他沒有說的是,多恩不僅是第一個迎接災難的,也是唯一一個——其他國家在多恩之後都吸取了教訓。

也正是因為水源污染,許多超自然生物都在大惡臭事件期間死去了,隨著神秘的消退,民間紀實逐漸被當做童話,多恩就此成了一個將神秘學與民眾分割開的國家。

「大惡臭事件在什麼時候?」唐娜看起來似懂非懂地問。

克雷頓回答︰「大概在一百四十年前。」

「那麼熱沃該是有仙女的,至少也有仙女的傳人。」

唐娜看他們的表情變化,又感到自己受了委屈︰「你們不信我?證據就在芭芭拉阿姨家,她祖先的筆記記錄這個鎮子發展的過程。
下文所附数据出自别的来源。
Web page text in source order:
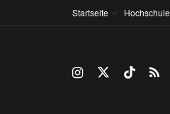
Startseite Hochschule

」

無論克雷頓和朱利爾斯因大惡臭事件這段歷史對本地生態有何等合理的推測,也無法推翻現實證據。

芭芭拉的先祖留下的家族筆記證明了一切。

「鎮上有個拉克斯家族,他們的祖上就有水澤仙女的血統。」

克雷頓和朱利爾斯同時停下了腳步,他們記得丹尼喜歡的那個本地姑娘就姓拉克斯。

她的全名是阿德來德•拉克斯。

男巫的額頭滲出冷汗,他突然意識到了一個可怕的事實。